▶ Work to complete: All the lines below should appear again unchanged, though their pictures should not.

Start of Data for processing

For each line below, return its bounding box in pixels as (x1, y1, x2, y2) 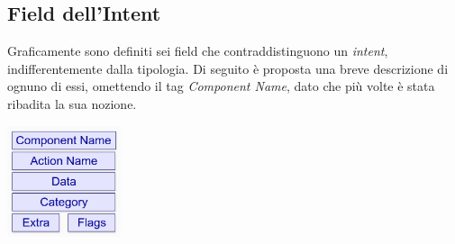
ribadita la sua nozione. (7, 94, 137, 113)
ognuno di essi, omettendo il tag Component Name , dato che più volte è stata (7, 77, 435, 95)
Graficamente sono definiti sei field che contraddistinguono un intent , (7, 41, 388, 60)
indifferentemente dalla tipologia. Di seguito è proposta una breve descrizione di (7, 59, 449, 77)
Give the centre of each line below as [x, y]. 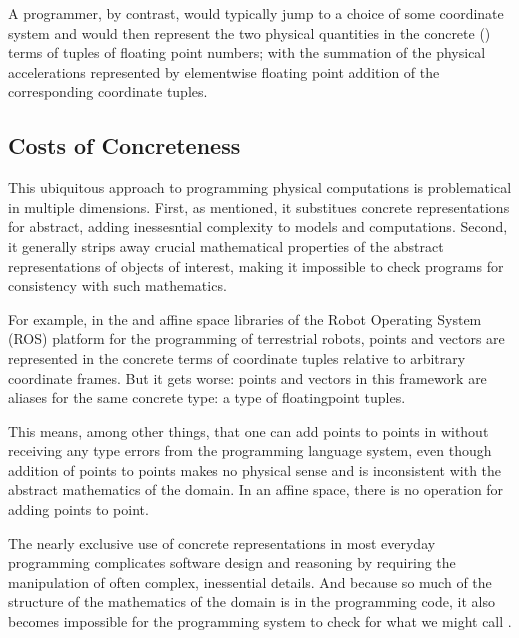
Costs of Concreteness [124, 145]
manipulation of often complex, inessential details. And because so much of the [250, 581]
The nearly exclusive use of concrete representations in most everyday [222, 542]
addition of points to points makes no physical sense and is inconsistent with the [255, 469]
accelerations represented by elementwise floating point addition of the [224, 71]
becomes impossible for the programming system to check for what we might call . [260, 621]
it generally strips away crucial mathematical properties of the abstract [226, 245]
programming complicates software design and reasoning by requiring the [232, 562]
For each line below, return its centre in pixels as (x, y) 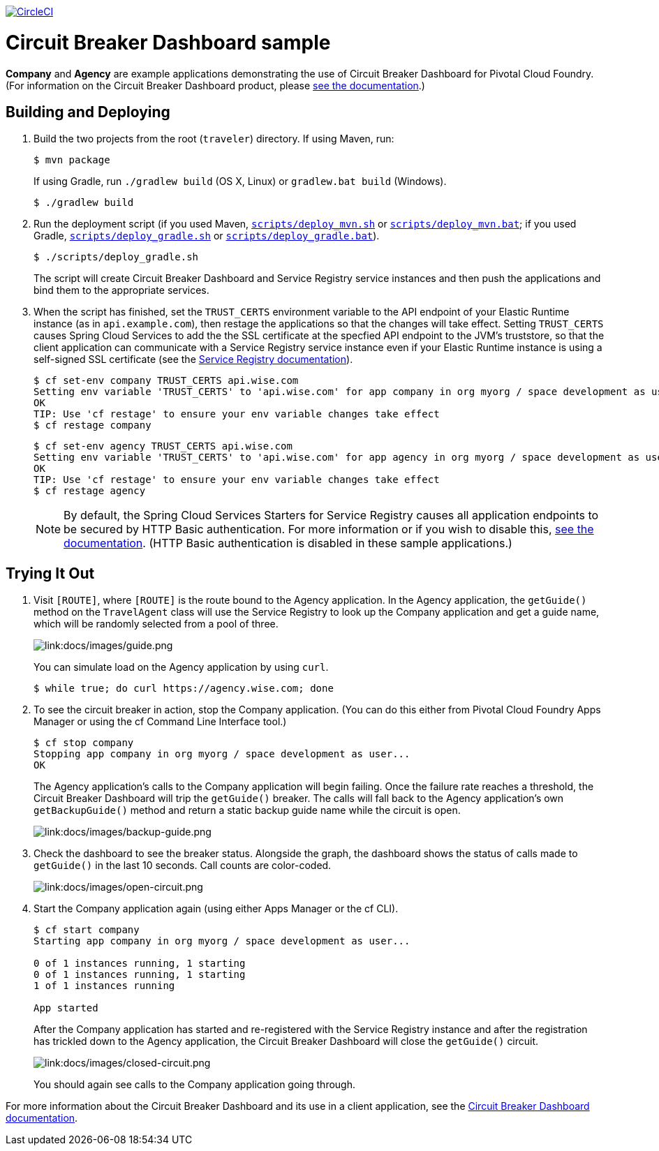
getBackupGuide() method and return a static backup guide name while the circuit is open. (247, 810)
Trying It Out (50, 573)
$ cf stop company (84, 743)
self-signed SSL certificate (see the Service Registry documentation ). (193, 359)
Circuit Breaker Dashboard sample (168, 42)
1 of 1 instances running (104, 986)
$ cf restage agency (90, 491)
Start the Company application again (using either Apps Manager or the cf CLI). (216, 909)
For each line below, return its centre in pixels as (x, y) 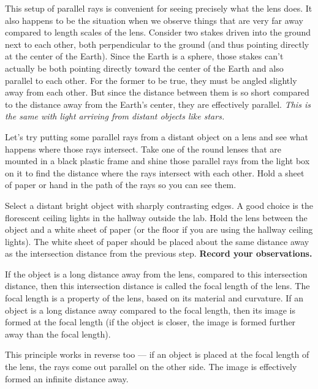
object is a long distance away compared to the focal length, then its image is (150, 310)
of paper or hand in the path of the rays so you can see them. (121, 185)
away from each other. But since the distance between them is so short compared (157, 92)
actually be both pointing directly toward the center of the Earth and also (144, 68)
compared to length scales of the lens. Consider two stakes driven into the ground (158, 32)
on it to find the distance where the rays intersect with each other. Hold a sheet (155, 172)
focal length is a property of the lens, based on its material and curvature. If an (154, 298)
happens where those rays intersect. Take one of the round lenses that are (143, 149)
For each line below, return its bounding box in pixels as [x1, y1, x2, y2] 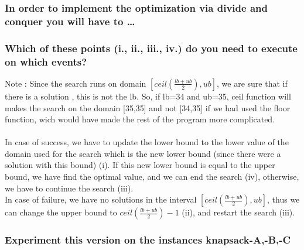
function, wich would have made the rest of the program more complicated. [5, 113, 275, 125]
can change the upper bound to [5, 206, 117, 218]
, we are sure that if [217, 77, 288, 89]
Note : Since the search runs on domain [5, 77, 146, 89]
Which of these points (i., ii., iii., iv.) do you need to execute [5, 40, 298, 55]
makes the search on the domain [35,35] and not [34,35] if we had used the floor [5, 101, 291, 114]
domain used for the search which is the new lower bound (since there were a [5, 147, 281, 159]
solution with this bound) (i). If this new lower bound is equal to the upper [5, 159, 275, 171]
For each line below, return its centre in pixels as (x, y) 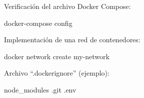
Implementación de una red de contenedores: (72, 40)
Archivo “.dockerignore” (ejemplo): (57, 73)
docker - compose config (38, 23)
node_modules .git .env (40, 89)
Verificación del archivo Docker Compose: (67, 6)
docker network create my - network (57, 56)
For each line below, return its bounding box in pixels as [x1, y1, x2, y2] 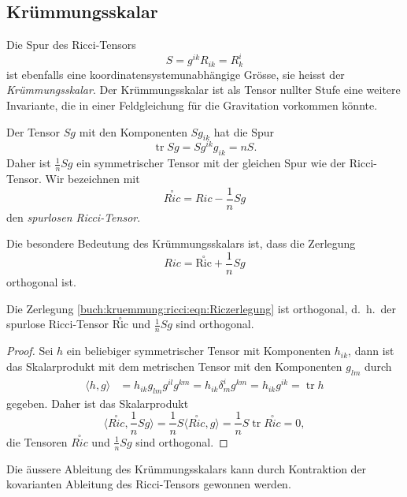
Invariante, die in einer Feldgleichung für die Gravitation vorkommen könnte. [6, 96, 378, 113]
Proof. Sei [6, 342, 54, 359]
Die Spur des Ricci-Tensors [6, 36, 136, 53]
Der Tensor [6, 123, 61, 140]
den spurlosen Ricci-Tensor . [6, 208, 141, 225]
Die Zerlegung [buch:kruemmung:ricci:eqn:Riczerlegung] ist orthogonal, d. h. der [6, 300, 397, 316]
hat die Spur [213, 123, 275, 140]
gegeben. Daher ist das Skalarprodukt [6, 394, 189, 411]
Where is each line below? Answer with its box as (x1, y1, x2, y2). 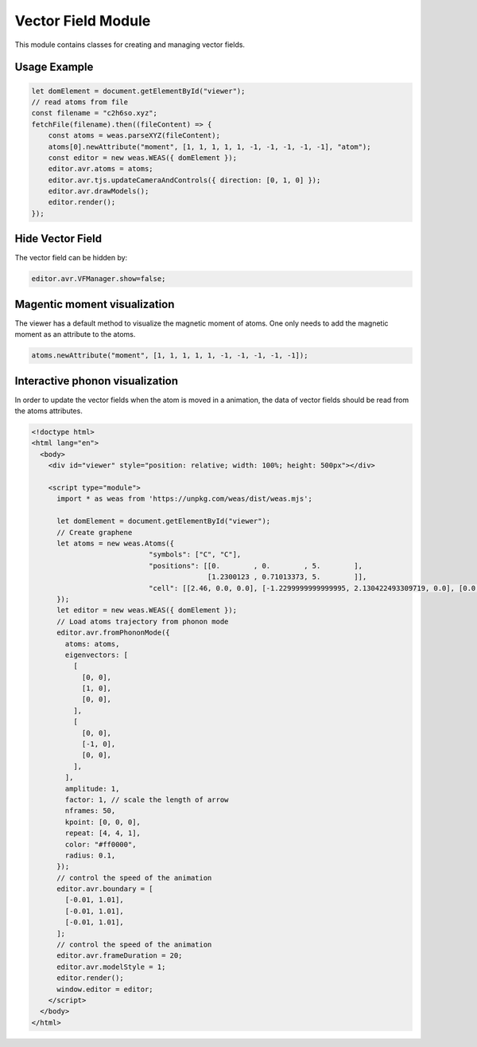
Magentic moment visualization (14, 297, 175, 311)
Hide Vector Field (14, 232, 103, 246)
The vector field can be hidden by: (14, 253, 128, 263)
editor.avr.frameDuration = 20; (56, 951, 183, 960)
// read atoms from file (31, 97, 129, 107)
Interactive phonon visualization (14, 374, 179, 388)
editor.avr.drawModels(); (48, 187, 149, 196)
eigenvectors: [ (64, 650, 129, 659)
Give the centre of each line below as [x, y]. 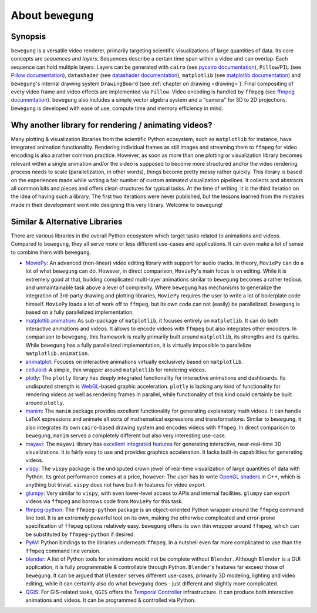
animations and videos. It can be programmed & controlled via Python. [111, 600]
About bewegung [52, 15]
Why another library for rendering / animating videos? [112, 125]
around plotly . [45, 403]
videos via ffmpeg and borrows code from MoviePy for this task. [104, 501]
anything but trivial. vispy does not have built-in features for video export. [116, 485]
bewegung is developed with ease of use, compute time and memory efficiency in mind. [117, 108]
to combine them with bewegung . [51, 252]
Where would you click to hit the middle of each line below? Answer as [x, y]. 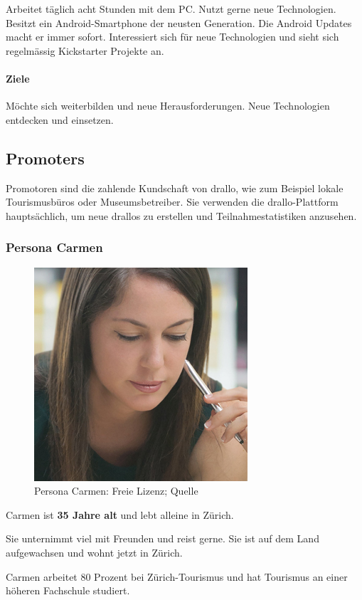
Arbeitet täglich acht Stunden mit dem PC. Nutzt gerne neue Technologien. [171, 9]
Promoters [45, 158]
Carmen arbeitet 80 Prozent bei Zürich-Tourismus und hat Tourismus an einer [177, 576]
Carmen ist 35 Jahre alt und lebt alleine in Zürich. [120, 514]
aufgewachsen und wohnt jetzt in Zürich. [94, 552]
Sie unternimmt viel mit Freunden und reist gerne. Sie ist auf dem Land [163, 538]
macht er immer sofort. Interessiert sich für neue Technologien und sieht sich [172, 37]
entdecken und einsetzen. [60, 119]
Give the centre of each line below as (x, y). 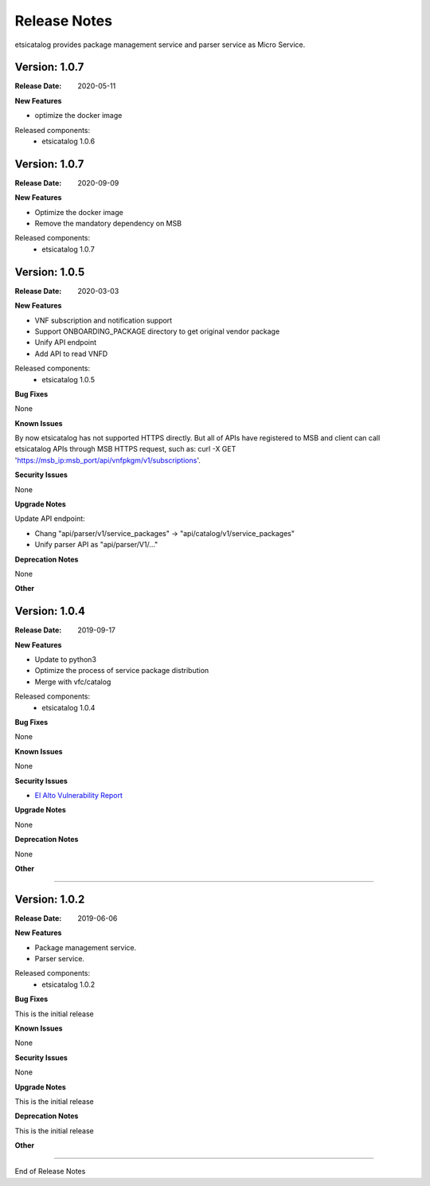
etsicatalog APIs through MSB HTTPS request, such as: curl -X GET (125, 449)
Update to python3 (66, 660)
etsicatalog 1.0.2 (68, 984)
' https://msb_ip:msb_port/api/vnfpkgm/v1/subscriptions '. (107, 460)
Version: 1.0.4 (50, 611)
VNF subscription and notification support (104, 320)
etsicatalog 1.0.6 (68, 141)
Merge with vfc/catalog (73, 682)
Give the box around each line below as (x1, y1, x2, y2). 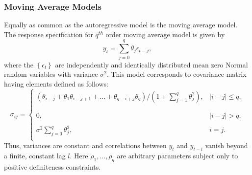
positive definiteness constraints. (4, 161, 101, 172)
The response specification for (4, 29, 93, 39)
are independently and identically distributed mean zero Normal (55, 59, 248, 69)
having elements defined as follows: (4, 78, 108, 88)
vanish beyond (205, 140, 248, 151)
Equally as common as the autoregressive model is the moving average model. (4, 20, 238, 30)
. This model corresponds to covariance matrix (106, 69, 247, 79)
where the (4, 59, 33, 69)
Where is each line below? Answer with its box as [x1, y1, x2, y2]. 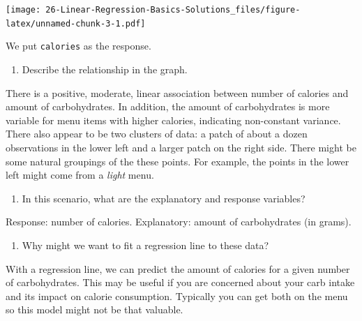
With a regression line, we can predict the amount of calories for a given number [6, 261, 350, 276]
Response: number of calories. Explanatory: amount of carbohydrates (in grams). [6, 214, 352, 229]
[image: [6, 5, 41, 15]
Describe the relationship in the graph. [22, 61, 188, 76]
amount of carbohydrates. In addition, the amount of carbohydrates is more [6, 99, 330, 114]
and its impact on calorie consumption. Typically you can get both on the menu [6, 288, 348, 303]
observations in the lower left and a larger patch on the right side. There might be [6, 140, 356, 154]
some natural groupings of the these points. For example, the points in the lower [6, 154, 349, 168]
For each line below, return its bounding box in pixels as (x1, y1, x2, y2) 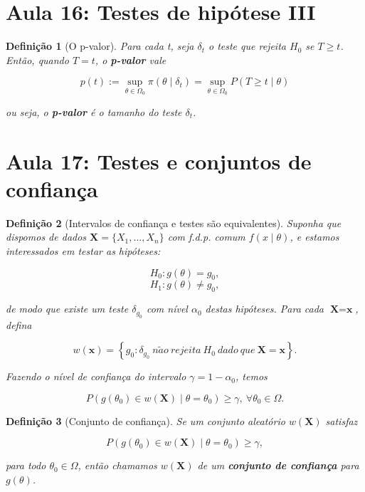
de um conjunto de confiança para (197, 458, 359, 473)
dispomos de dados (6, 229, 87, 244)
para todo (6, 458, 46, 473)
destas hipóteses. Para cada (205, 301, 324, 316)
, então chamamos (78, 458, 157, 473)
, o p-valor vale (95, 52, 166, 67)
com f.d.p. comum (167, 229, 245, 244)
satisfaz (325, 413, 358, 428)
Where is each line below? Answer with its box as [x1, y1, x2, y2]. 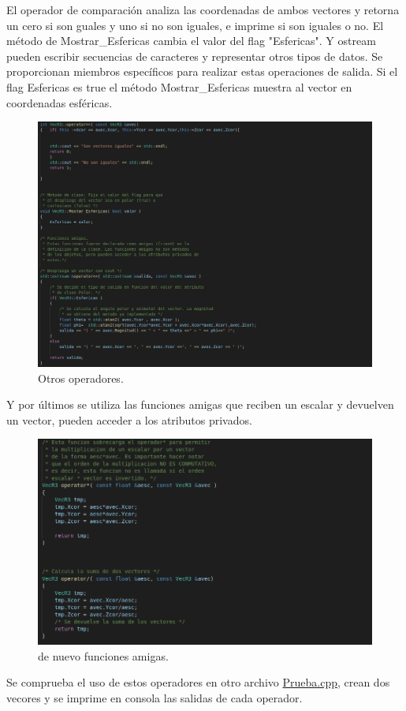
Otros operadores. [38, 369, 124, 386]
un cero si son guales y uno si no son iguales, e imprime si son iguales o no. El [6, 17, 384, 33]
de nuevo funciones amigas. [38, 647, 169, 664]
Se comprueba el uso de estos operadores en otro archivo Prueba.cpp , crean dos [6, 674, 390, 690]
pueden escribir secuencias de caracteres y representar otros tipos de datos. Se [6, 47, 383, 64]
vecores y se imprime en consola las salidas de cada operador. [6, 690, 303, 706]
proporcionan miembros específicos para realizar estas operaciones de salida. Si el [6, 63, 398, 80]
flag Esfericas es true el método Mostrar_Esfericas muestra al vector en [6, 78, 352, 95]

End of Data for processing

▶ Finished task:
For each line below, return its bounding box in pixels as (x1, y1, x2, y2) 
ribadita la sua nozione. (7, 94, 137, 113)
ognuno di essi, omettendo il tag Component Name , dato che più volte è stata (7, 77, 435, 95)
Graficamente sono definiti sei field che contraddistinguono un intent , (7, 41, 388, 60)
indifferentemente dalla tipologia. Di seguito è proposta una breve descrizione di (7, 59, 449, 77)
Give the centre of each line below as [x, y]. 
Costs of Concreteness [124, 145]
manipulation of often complex, inessential details. And because so much of the [250, 581]
The nearly exclusive use of concrete representations in most everyday [222, 542]
addition of points to points makes no physical sense and is inconsistent with the [255, 469]
accelerations represented by elementwise floating point addition of the [224, 71]
becomes impossible for the programming system to check for what we might call . [260, 621]
it generally strips away crucial mathematical properties of the abstract [226, 245]
programming complicates software design and reasoning by requiring the [232, 562]
For each line below, return its centre in pixels as (x, y) 
getBackupGuide() method and return a static backup guide name while the circuit is open. (247, 810)
Trying It Out (50, 573)
$ cf stop company (84, 743)
self-signed SSL certificate (see the Service Registry documentation ). (193, 359)
Circuit Breaker Dashboard sample (168, 42)
1 of 1 instances running (104, 986)
$ cf restage agency (90, 491)
Start the Company application again (using either Apps Manager or the cf CLI). (216, 909)
For each line below, return its centre in pixels as (x, y) 
object is a long distance away compared to the focal length, then its image is (150, 310)
of paper or hand in the path of the rays so you can see them. (121, 185)
away from each other. But since the distance between them is so short compared (157, 92)
actually be both pointing directly toward the center of the Earth and also (144, 68)
compared to length scales of the lens. Consider two stakes driven into the ground (158, 32)
on it to find the distance where the rays intersect with each other. Hold a sheet (155, 172)
focal length is a property of the lens, based on its material and curvature. If an (154, 298)
happens where those rays intersect. Take one of the round lenses that are (143, 149)
For each line below, return its bounding box in pixels as [x1, y1, x2, y2] 
function, wich would have made the rest of the program more complicated. [5, 113, 275, 125]
can change the upper bound to [5, 206, 117, 218]
, we are sure that if [217, 77, 288, 89]
Note : Since the search runs on domain [5, 77, 146, 89]
Which of these points (i., ii., iii., iv.) do you need to execute [5, 40, 298, 55]
makes the search on the domain [35,35] and not [34,35] if we had used the floor [5, 101, 291, 114]
domain used for the search which is the new lower bound (since there were a [5, 147, 281, 159]
solution with this bound) (i). If this new lower bound is equal to the upper [5, 159, 275, 171]
For each line below, return its centre in pixels as (x, y) 
Implementación de una red de contenedores: (72, 40)
Archivo “.dockerignore” (ejemplo): (57, 73)
docker - compose config (38, 23)
node_modules .git .env (40, 89)
Verificación del archivo Docker Compose: (67, 6)
docker network create my - network (57, 56)
For each line below, return its bounding box in pixels as [x1, y1, x2, y2] 
Invariante, die in einer Feldgleichung für die Gravitation vorkommen könnte. [6, 96, 378, 113]
Proof. Sei [6, 342, 54, 359]
Die Spur des Ricci-Tensors [6, 36, 136, 53]
Der Tensor [6, 123, 61, 140]
den spurlosen Ricci-Tensor . [6, 208, 141, 225]
Die Zerlegung [buch:kruemmung:ricci:eqn:Riczerlegung] ist orthogonal, d. h. der [6, 300, 397, 316]
hat die Spur [213, 123, 275, 140]
gegeben. Daher ist das Skalarprodukt [6, 394, 189, 411]
Where is each line below? Answer with its box as (x1, y1, x2, y2). 
Magentic moment visualization (14, 297, 175, 311)
Hide Vector Field (14, 232, 103, 246)
The vector field can be hidden by: (14, 253, 128, 263)
editor.avr.frameDuration = 20; (56, 951, 183, 960)
// read atoms from file (31, 97, 129, 107)
Interactive phonon visualization (14, 374, 179, 388)
editor.avr.drawModels(); (48, 187, 149, 196)
eigenvectors: [ (64, 650, 129, 659)
Give the centre of each line below as [x, y]. 
animations and videos. It can be programmed & controlled via Python. [111, 600]
About bewegung [52, 15]
Why another library for rendering / animating videos? [112, 125]
around plotly . [45, 403]
videos via ffmpeg and borrows code from MoviePy for this task. [104, 501]
anything but trivial. vispy does not have built-in features for video export. [116, 485]
bewegung is developed with ease of use, compute time and memory efficiency in mind. [117, 108]
to combine them with bewegung . [51, 252]
Where would you click to hit the middle of each line below? Answer as [x, y]. 
Arbeitet täglich acht Stunden mit dem PC. Nutzt gerne neue Technologien. [171, 9]
Promoters [45, 158]
Carmen arbeitet 80 Prozent bei Zürich-Tourismus und hat Tourismus an einer [177, 576]
Carmen ist 35 Jahre alt und lebt alleine in Zürich. [120, 514]
aufgewachsen und wohnt jetzt in Zürich. [94, 552]
Sie unternimmt viel mit Freunden und reist gerne. Sie ist auf dem Land [163, 538]
macht er immer sofort. Interessiert sich für neue Technologien und sieht sich [172, 37]
entdecken und einsetzen. [60, 119]
Give the centre of each line below as (x, y). 
etsicatalog APIs through MSB HTTPS request, such as: curl -X GET (125, 449)
Update to python3 (66, 660)
etsicatalog 1.0.2 (68, 984)
' https://msb_ip:msb_port/api/vnfpkgm/v1/subscriptions '. (107, 460)
Version: 1.0.4 (50, 611)
VNF subscription and notification support (104, 320)
etsicatalog 1.0.6 (68, 141)
Merge with vfc/catalog (73, 682)
Give the box around each line below as (x1, y1, x2, y2). 
positive definiteness constraints. (4, 161, 101, 172)
The response specification for (4, 29, 93, 39)
are independently and identically distributed mean zero Normal (55, 59, 248, 69)
having elements defined as follows: (4, 78, 108, 88)
vanish beyond (205, 140, 248, 151)
Equally as common as the autoregressive model is the moving average model. (4, 20, 238, 30)
. This model corresponds to covariance matrix (106, 69, 247, 79)
where the (4, 59, 33, 69)
Where is each line below? Answer with its box as [x1, y1, x2, y2]. 
With a regression line, we can predict the amount of calories for a given number [6, 261, 350, 276]
Response: number of calories. Explanatory: amount of carbohydrates (in grams). [6, 214, 352, 229]
[image: [6, 5, 41, 15]
Describe the relationship in the graph. [22, 61, 188, 76]
amount of carbohydrates. In addition, the amount of carbohydrates is more [6, 99, 330, 114]
and its impact on calorie consumption. Typically you can get both on the menu [6, 288, 348, 303]
observations in the lower left and a larger patch on the right side. There might be [6, 140, 356, 154]
some natural groupings of the these points. For example, the points in the lower [6, 154, 349, 168]
For each line below, return its bounding box in pixels as (x1, y1, x2, y2) 
de um conjunto de confiança para (197, 458, 359, 473)
dispomos de dados (6, 229, 87, 244)
para todo (6, 458, 46, 473)
destas hipóteses. Para cada (205, 301, 324, 316)
, então chamamos (78, 458, 157, 473)
, o p-valor vale (95, 52, 166, 67)
com f.d.p. comum (167, 229, 245, 244)
satisfaz (325, 413, 358, 428)
Where is each line below? Answer with its box as [x1, y1, x2, y2]. 
Otros operadores. [38, 369, 124, 386]
un cero si son guales y uno si no son iguales, e imprime si son iguales o no. El [6, 17, 384, 33]
de nuevo funciones amigas. [38, 647, 169, 664]
Se comprueba el uso de estos operadores en otro archivo Prueba.cpp , crean dos [6, 674, 390, 690]
pueden escribir secuencias de caracteres y representar otros tipos de datos. Se [6, 47, 383, 64]
vecores y se imprime en consola las salidas de cada operador. [6, 690, 303, 706]
proporcionan miembros específicos para realizar estas operaciones de salida. Si el [6, 63, 398, 80]
flag Esfericas es true el método Mostrar_Esfericas muestra al vector en [6, 78, 352, 95]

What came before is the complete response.